Rainbow Chard & Gruyere Savoury
(Hors d’oeuvres or light meal)
By: Sonia Lo
CEO of FreshBox Farms
- 1 sheet frozen puff pastry, defrosted
- 4 oz. FreshBox Farms Baby Rainbow Chard
- 3 cloves garlic, finely minced
- ½ cup of cooked bacon, chopped coarsely OR, for a vegetarian alternative, ½ cup of walnuts, chopped coarsely
- 4 oz. of Gruyere (Swiss cheese also works if you can’t find Gruyere) sliced into thin (1/8th of an inch), 2 inch x 1 inch pieces
- 1 tablespoon salted butter
- 1 tablespoon olive oil
- 1 teaspoon salt
Preheat oven to 400F.
Heat a large frying pan or wok. Add butter and olive oil and heat until the butter is foaming but still pale. Add the chard and toss until it wilts, then add the bacon (do not add the bacon if you’re making the vegetarian version). Add the minced garlic. Stir fry for a minute or two – just until the garlic is cooked. Be careful to only keep the garlic on the heat for a couple of minutes – it can burn very quickly. Add the salt and taste – add a little more as needed because the chard needs to be able to stand up to the richness of the pastry. It should taste well-seasoned. Turn off the heat and reserve.

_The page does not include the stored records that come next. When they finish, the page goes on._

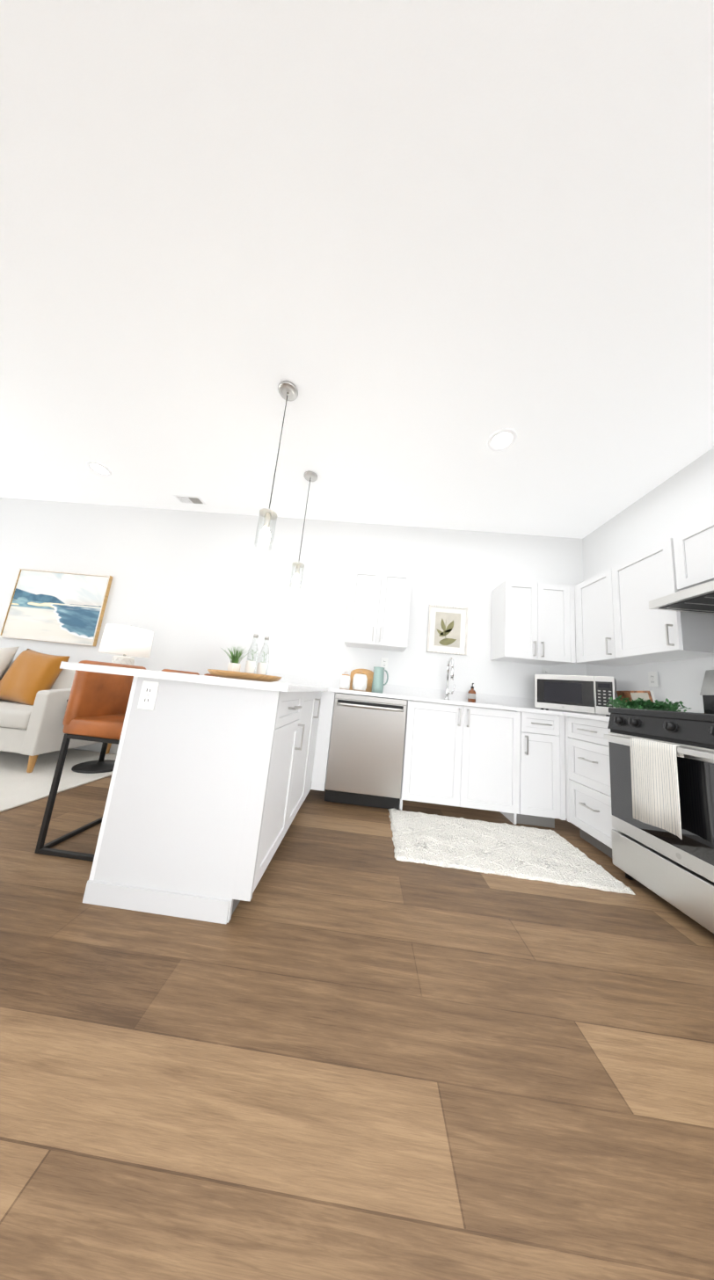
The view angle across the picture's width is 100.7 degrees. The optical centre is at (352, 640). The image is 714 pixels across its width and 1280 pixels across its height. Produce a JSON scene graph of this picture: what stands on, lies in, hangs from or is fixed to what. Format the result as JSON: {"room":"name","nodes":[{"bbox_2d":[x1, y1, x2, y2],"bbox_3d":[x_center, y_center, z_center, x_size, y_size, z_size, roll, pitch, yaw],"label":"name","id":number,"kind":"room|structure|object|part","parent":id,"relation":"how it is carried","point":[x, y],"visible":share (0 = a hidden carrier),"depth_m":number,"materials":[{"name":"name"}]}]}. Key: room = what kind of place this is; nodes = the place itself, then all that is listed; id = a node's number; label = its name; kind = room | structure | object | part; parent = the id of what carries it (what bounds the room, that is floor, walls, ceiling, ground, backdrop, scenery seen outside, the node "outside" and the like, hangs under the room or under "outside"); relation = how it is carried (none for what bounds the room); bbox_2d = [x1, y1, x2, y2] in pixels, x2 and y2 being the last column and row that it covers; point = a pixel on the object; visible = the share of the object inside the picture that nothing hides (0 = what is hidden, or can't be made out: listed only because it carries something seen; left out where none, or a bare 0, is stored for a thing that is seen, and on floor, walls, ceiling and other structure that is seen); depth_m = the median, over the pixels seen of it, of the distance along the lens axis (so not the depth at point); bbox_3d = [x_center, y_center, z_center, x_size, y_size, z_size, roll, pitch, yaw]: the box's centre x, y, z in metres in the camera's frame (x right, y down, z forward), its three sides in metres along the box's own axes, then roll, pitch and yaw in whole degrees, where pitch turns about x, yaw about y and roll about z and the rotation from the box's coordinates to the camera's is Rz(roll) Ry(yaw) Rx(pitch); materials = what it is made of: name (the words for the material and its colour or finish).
{"room":"kitchen","nodes":[
{"label":"kitchen","id":0,"kind":"room"},
{"bbox_2d":[0,497,586,698],"bbox_3d":[-1.556,-0.113,3.351,8.290,2.810,0.150,5,-9,3],"label":"wall","id":1,"kind":"structure","parent":0,"point":[197,592],"depth_m":3.32,"materials":[{"name":"white paint"}]},
{"bbox_2d":[0,567,112,646],"bbox_3d":[-3.373,-0.394,3.370,1.111,0.816,0.043,5,-9,3],"label":"painting","id":2,"kind":"object","parent":1,"relation":"attached to","point":[57,607],"visible":1,"depth_m":3.36,"materials":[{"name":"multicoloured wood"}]},
{"bbox_2d":[70,741,118,754],"bbox_3d":[-3.445,1.040,3.143,4.409,0.100,0.019,5,-9,3],"label":"baseboard","id":3,"kind":"structure","parent":1,"relation":"attached to","point":[98,746],"depth_m":3.08,"materials":[{"name":"white wood"}]},
{"bbox_2d":[380,657,387,669],"bbox_3d":[0.331,0.236,3.114,0.072,0.118,0.008,5,-9,3],"label":"electrical outlet","id":4,"kind":"object","parent":1,"relation":"attached to","point":[384,662],"visible":0.98,"depth_m":3.11,"materials":[{"name":"white plastic"}]},
{"bbox_2d":[426,603,468,654],"bbox_3d":[1.013,-0.122,3.161,0.414,0.516,0.022,5,-9,3],"label":"wall art","id":5,"kind":"object","parent":1,"relation":"attached to","point":[447,630],"visible":0.98,"depth_m":3.16,"materials":[{"name":"white paper"}]},
{"bbox_2d":[344,568,575,665],"bbox_3d":[1.041,-0.240,3.010,2.168,0.759,0.355,5,-9,3],"label":"upper cabinet","id":6,"kind":"object","parent":1,"relation":"attached to","point":[534,623],"visible":1,"depth_m":2.88,"materials":[{"name":"white wood"}]},
{"bbox_2d":[542,668,549,674],"bbox_3d":[1.980,0.340,3.030,0.072,0.118,0.008,5,-9,3],"label":"electrical outlet","id":7,"kind":"object","parent":1,"relation":"attached to","point":[545,671],"visible":0.46,"depth_m":3.03,"materials":[{"name":"white plastic"}]},
{"bbox_2d":[0,749,713,1279],"bbox_3d":[-1.826,0.798,0.009,8.290,0.120,6.450,5,-9,3],"label":"floor","id":8,"kind":"structure","parent":0,"point":[343,1043],"depth_m":0.71,"materials":[{"name":"brown wood"}]},
{"bbox_2d":[0,749,116,812],"bbox_3d":[-3.805,0.852,1.956,3.550,0.012,2.350,5,-9,3],"label":"area rug","id":9,"kind":"object","parent":8,"relation":"on","point":[19,785],"visible":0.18,"depth_m":2.30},
{"bbox_2d":[0,646,111,772],"bbox_3d":[-3.569,0.492,2.805,2.320,1.016,0.830,5,-9,3],"label":"sofa","id":10,"kind":"object","parent":9,"relation":"on","point":[35,687],"visible":0.73,"depth_m":2.49,"materials":[{"name":"fabric"}]},
{"bbox_2d":[0,646,19,702],"bbox_3d":[-3.592,0.298,2.780,0.646,0.584,0.331,5,-9,3],"label":"pillow","id":11,"kind":"object","parent":10,"relation":"on","point":[7,655],"depth_m":2.86,"materials":[{"name":"orange fabric"}]},
{"bbox_2d":[66,699,115,773],"bbox_3d":[-2.201,0.832,2.652,0.450,0.572,0.450,5,-9,3],"label":"side table","id":12,"kind":"object","parent":9,"relation":"on","point":[101,765],"visible":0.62,"depth_m":2.55,"materials":[{"name":"black metal"}]},
{"bbox_2d":[98,623,153,665],"bbox_3d":[-2.118,0.201,2.726,0.380,0.706,0.380,5,-9,3],"label":"table lamp","id":13,"kind":"object","parent":12,"relation":"on","point":[124,640],"visible":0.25,"depth_m":2.63,"materials":[{"name":"white ceramic"}]},
{"bbox_2d":[34,660,145,861],"bbox_3d":[-1.235,0.602,1.653,0.462,0.917,0.444,5,-9,3],"label":"bar stool","id":14,"kind":"object","parent":8,"relation":"on","point":[96,708],"visible":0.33,"depth_m":1.50,"materials":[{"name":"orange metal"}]},
{"bbox_3d":[-1.208,0.334,1.698,0.462,0.372,0.444,5,-9,3],"label":"seat","id":15,"kind":"part","parent":14,"relation":"part of","materials":[{"name":"leather"}]},
{"bbox_2d":[161,669,199,675],"bbox_3d":[-1.210,0.708,2.279,0.462,0.917,0.444,5,-9,3],"label":"bar stool","id":16,"kind":"object","parent":8,"relation":"on","point":[177,671],"visible":0.06,"depth_m":2.29,"materials":[{"name":"orange leather"}]},
{"bbox_2d":[212,686,321,820],"bbox_3d":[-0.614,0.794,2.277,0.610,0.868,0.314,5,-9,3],"label":"base cabinet","id":17,"kind":"object","parent":8,"relation":"on","point":[267,752],"depth_m":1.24,"materials":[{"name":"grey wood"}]},
{"bbox_2d":[137,680,159,710],"bbox_3d":[-0.872,0.232,1.260,0.072,0.118,0.008,5,-9,3],"label":"outlet","id":18,"kind":"object","parent":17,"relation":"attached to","point":[148,695],"visible":1,"depth_m":1.26,"materials":[{"name":"white plastic"}]},
{"bbox_2d":[310,691,415,810],"bbox_3d":[0.096,0.938,2.708,0.779,0.868,0.630,5,-9,3],"label":"base cabinet","id":19,"kind":"object","parent":8,"relation":"on","point":[319,772],"depth_m":2.41,"materials":[{"name":"grey wood"}]},
{"bbox_2d":[59,661,330,691],"bbox_3d":[-0.718,0.254,1.848,0.970,0.030,1.290,5,-9,3],"label":"countertop","id":20,"kind":"structure","parent":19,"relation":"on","point":[292,683],"depth_m":1.22,"materials":[{"name":"white stone"}]},
{"bbox_2d":[207,669,281,682],"bbox_3d":[-0.738,0.244,2.034,0.484,0.042,0.484,5,-9,3],"label":"wood tray","id":21,"kind":"object","parent":20,"relation":"on","point":[243,675],"visible":1,"depth_m":1.84,"materials":[{"name":"brown wood"}]},
{"bbox_2d":[223,646,253,671],"bbox_3d":[-0.785,0.132,1.999,0.215,0.215,0.191,5,-9,3],"label":"grass plant","id":22,"kind":"object","parent":21,"relation":"on","point":[235,665],"visible":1,"depth_m":1.98,"materials":[{"name":"green plant"}]},
{"bbox_2d":[244,633,258,673],"bbox_3d":[-0.699,0.105,2.067,0.073,0.307,0.074,5,-9,3],"label":"glass bottle","id":23,"kind":"object","parent":21,"relation":"on","point":[250,666],"visible":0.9,"depth_m":2.03,"materials":[{"name":"clear glass"}]},
{"bbox_2d":[255,636,269,675],"bbox_3d":[-0.637,0.120,2.122,0.073,0.307,0.074,5,-9,3],"label":"glass bottle","id":24,"kind":"object","parent":21,"relation":"on","point":[261,668],"visible":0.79,"depth_m":2.08,"materials":[{"name":"clear glass"}]},
{"bbox_2d":[248,670,562,715],"bbox_3d":[0.587,0.584,2.732,3.528,0.330,0.664,5,-9,3],"label":"countertop","id":25,"kind":"structure","parent":19,"relation":"on","point":[458,698],"depth_m":3.01,"materials":[{"name":"white stone"}]},
{"bbox_2d":[339,671,350,690],"bbox_3d":[-0.073,0.383,2.868,0.099,0.174,0.099,5,-9,3],"label":"canister","id":26,"kind":"object","parent":25,"relation":"on","point":[345,681],"visible":1,"depth_m":2.83,"materials":[{"name":"white ceramic"}]},
{"bbox_2d":[352,670,367,691],"bbox_3d":[0.071,0.391,2.912,0.142,0.202,0.143,5,-9,3],"label":"canister","id":27,"kind":"object","parent":25,"relation":"on","point":[360,680],"visible":1,"depth_m":2.85,"materials":[{"name":"white ceramic"}]},
{"bbox_2d":[349,669,373,692],"bbox_3d":[0.101,0.409,3.098,0.260,0.235,0.044,5,-9,3],"label":"cutting board","id":28,"kind":"object","parent":25,"relation":"on","point":[369,673],"visible":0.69,"depth_m":3.10,"materials":[{"name":"brown wood"}]},
{"bbox_2d":[370,666,388,693],"bbox_3d":[0.273,0.390,2.939,0.158,0.252,0.116,5,-9,3],"label":"pitcher","id":29,"kind":"object","parent":25,"relation":"on","point":[377,684],"visible":1,"depth_m":2.90,"materials":[{"name":"ceramic"}]},
{"bbox_2d":[443,657,455,699],"bbox_3d":[0.978,0.373,2.909,0.104,0.416,0.192,5,-9,3],"label":"faucet","id":30,"kind":"object","parent":25,"relation":"on","point":[447,692],"visible":1,"depth_m":2.94,"materials":[{"name":"silver metal"}]},
{"bbox_2d":[467,683,475,702],"bbox_3d":[1.193,0.518,2.957,0.075,0.190,0.075,5,-9,3],"label":"soap dispenser","id":31,"kind":"object","parent":25,"relation":"on","point":[471,694],"visible":1,"depth_m":2.92,"materials":[{"name":"brown glass"}]},
{"bbox_2d":[534,674,617,716],"bbox_3d":[2.018,0.490,2.693,0.567,0.326,0.289,-3,-13,44],"label":"microwave","id":32,"kind":"object","parent":25,"relation":"on","point":[592,694],"visible":0.94,"depth_m":2.58,"materials":[{"name":"silver plastic"}]},
{"bbox_2d":[324,692,407,809],"bbox_3d":[0.119,0.933,2.654,0.598,0.865,0.653,5,-9,3],"label":"dishwasher","id":33,"kind":"object","parent":8,"relation":"on","point":[365,758],"visible":1,"depth_m":2.38,"materials":[{"name":"silver metal"}]},
{"bbox_2d":[412,701,531,825],"bbox_3d":[0.909,1.013,2.663,0.969,0.868,0.630,5,-9,3],"label":"base cabinet","id":34,"kind":"object","parent":8,"relation":"on","point":[510,765],"depth_m":2.36,"materials":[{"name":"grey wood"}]},
{"bbox_2d":[388,808,635,894],"bbox_3d":[0.883,1.322,1.946,1.276,0.023,0.746,5,-9,3],"label":"rug","id":35,"kind":"object","parent":8,"relation":"on","point":[522,852],"visible":1,"depth_m":1.83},
{"bbox_2d":[531,712,566,828],"bbox_3d":[1.473,1.066,2.632,0.399,0.868,0.630,5,-9,3],"label":"base cabinet","id":36,"kind":"object","parent":8,"relation":"on","point":[548,730],"depth_m":2.33,"materials":[{"name":"grey wood"}]},
{"bbox_2d":[564,715,616,858],"bbox_3d":[1.957,1.069,2.354,0.666,0.869,1.111,5,-9,3],"label":"base cabinet","id":37,"kind":"object","parent":8,"relation":"on","point":[587,789],"visible":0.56,"depth_m":2.08,"materials":[{"name":"grey wood"}]},
{"bbox_2d":[562,706,704,721],"bbox_3d":[2.001,0.524,2.113,0.658,0.130,0.466,5,-9,3],"label":"countertop","id":38,"kind":"structure","parent":37,"relation":"on","point":[581,715],"depth_m":2.13,"materials":[{"name":"white stone"}]},
{"bbox_2d":[616,690,655,706],"bbox_3d":[2.255,0.508,2.343,0.073,0.224,0.302,5,-9,3],"label":"cookbook","id":39,"kind":"object","parent":38,"relation":"on","point":[643,694],"visible":0.44,"depth_m":2.33,"materials":[{"name":"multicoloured paper"}]},
{"bbox_2d":[605,695,690,712],"bbox_3d":[2.031,0.471,2.073,0.425,0.164,0.416,5,-9,3],"label":"fern plant","id":40,"kind":"object","parent":38,"relation":"on","point":[639,703],"visible":0.67,"depth_m":2.00,"materials":[{"name":"green plant"}]},
{"bbox_2d":[603,669,713,933],"bbox_3d":[1.900,0.714,1.444,0.748,1.257,0.788,5,-9,3],"label":"range","id":41,"kind":"object","parent":8,"relation":"on","point":[677,872],"visible":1,"depth_m":1.45,"materials":[{"name":"silver metal"}]},
{"bbox_2d":[629,737,683,839],"bbox_3d":[1.530,0.724,1.495,0.050,0.420,0.246,5,-9,3],"label":"dish towel","id":42,"kind":"object","parent":41,"relation":"hanging from","point":[655,786],"visible":1,"depth_m":1.48,"materials":[{"name":"fabric"}]},
{"bbox_2d":[0,0,713,538],"bbox_3d":[-1.533,-2.078,0.486,8.290,0.120,6.450,5,-9,3],"label":"ceiling","id":43,"kind":"structure","parent":0,"point":[417,253],"depth_m":1.32,"materials":[{"name":"white paint"}]},
{"bbox_2d":[86,460,111,476],"bbox_3d":[-2.513,-1.705,2.933,0.196,0.010,0.196,5,-9,3],"label":"recessed light","id":44,"kind":"object","parent":43,"relation":"in","point":[98,468],"visible":0.98,"depth_m":2.93,"materials":[{"name":"white"}]},
{"bbox_2d":[173,494,205,504],"bbox_3d":[-1.821,-1.572,3.302,0.300,0.013,0.145,5,-9,3],"label":"ceiling vent","id":45,"kind":"object","parent":43,"relation":"in","point":[189,499],"visible":1,"depth_m":3.29,"materials":[{"name":"white metal"}]},
{"bbox_2d":[254,380,298,551],"bbox_3d":[-0.483,-1.111,1.869,0.128,1.115,0.128,5,-9,3],"label":"pendant light","id":46,"kind":"object","parent":43,"relation":"hanging from","point":[287,390],"visible":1,"depth_m":1.84,"materials":[{"name":"clear glass"}]},
{"bbox_3d":[-0.529,-0.669,1.796,0.104,0.214,0.104,5,-9,3],"label":"glass","id":47,"kind":"part","parent":46,"relation":"part of","materials":[{"name":"clear glass"}]},
{"bbox_2d":[289,471,317,589],"bbox_3d":[-0.444,-0.992,2.649,0.128,1.089,0.128,5,-9,3],"label":"pendant light","id":48,"kind":"object","parent":43,"relation":"hanging from","point":[309,476],"visible":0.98,"depth_m":2.62,"materials":[{"name":"clear glass"}]},
{"bbox_3d":[-0.488,-0.561,2.577,0.104,0.211,0.104,5,-9,3],"label":"glass","id":49,"kind":"part","parent":48,"relation":"part of","materials":[{"name":"clear glass"}]},
{"bbox_2d":[487,428,516,451],"bbox_3d":[1.091,-1.466,2.164,0.196,0.010,0.196,5,-9,3],"label":"recessed light","id":50,"kind":"object","parent":43,"relation":"in","point":[502,440],"visible":1,"depth_m":2.16,"materials":[{"name":"white"}]},
{"bbox_2d":[582,447,713,711],"bbox_3d":[2.364,-0.277,-0.050,0.150,2.810,6.300,5,-9,3],"label":"wall","id":51,"kind":"structure","parent":0,"point":[680,501],"depth_m":2.36,"materials":[{"name":"white paint"}]},
{"bbox_2d":[574,571,636,666],"bbox_3d":[2.262,-0.190,2.559,0.317,0.758,0.489,5,-9,3],"label":"upper cabinet","id":52,"kind":"object","parent":51,"relation":"attached to","point":[591,647],"depth_m":2.63,"materials":[{"name":"grey wood"}]},
{"bbox_2d":[647,671,658,686],"bbox_3d":[2.339,0.299,2.305,0.008,0.118,0.072,5,-9,3],"label":"electrical outlet","id":53,"kind":"object","parent":51,"relation":"attached to","point":[652,677],"visible":1,"depth_m":2.30,"materials":[{"name":"white plastic"}]},
{"bbox_2d":[603,543,707,663],"bbox_3d":[2.247,-0.258,2.163,0.317,0.758,0.546,5,-9,3],"label":"upper cabinet","id":54,"kind":"object","parent":51,"relation":"attached to","point":[618,621],"depth_m":2.21,"materials":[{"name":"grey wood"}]},
{"bbox_2d":[648,580,713,614],"bbox_3d":[2.123,-0.308,1.512,0.500,0.145,0.746,5,-9,3],"label":"range hood","id":55,"kind":"object","parent":51,"relation":"attached to","point":[698,599],"visible":1,"depth_m":1.73,"materials":[{"name":"silver metal"}]},
{"bbox_2d":[659,516,713,656],"bbox_3d":[2.221,-0.366,1.524,0.317,0.758,0.876,5,-9,3],"label":"upper cabinet","id":56,"kind":"object","parent":51,"relation":"attached to","point":[687,558],"depth_m":1.87,"materials":[{"name":"grey wood"}]}
]}

Lay the pastry sheet out flat onto a baking sheet. If your baking sheet is not non-stick, then give it a quick spray with some cooking spray or butter it lightly (I don’t like cooking spray so I always give my baking sheet a little butter to keep things from sticking).
Press the pastry sheet flat but don’t roll it – it may be a bit lumpy.
Using a sharp knife, cut in about 2 inches from the edges of the pastry sheet to create 1 inch wide “ribbons.” Do not cut all the way across the pastry sheet. Repeat the same on the other side. You should have a middle section that is whole.
Using a pair of tongs, squeeze the chard and bacon mixture to remove as much moisture as possible and then transfer to a cutting board. Give the mixture a coarse chop.
Take the chopped chard mixture and mound it evenly in the center of the pastry sheet. Layer on the cheese slices.
Starting from one end of the rectangle, fold over the pastry to form a sealed edge. Then overlap the cut edges to make a “braided” look, pinching the cut ribbons together over the cheese and chard. Seal the other end. If you wish, you can egg wash the top but I generally don’t.
Bake in the preheated 400F oven for 25 minutes or until the pastry has puffed up and is golden brown.
Serve in slices for an hors d’oeuvre or cut into a larger piece and serve with a lightly dressed salad for a light meal.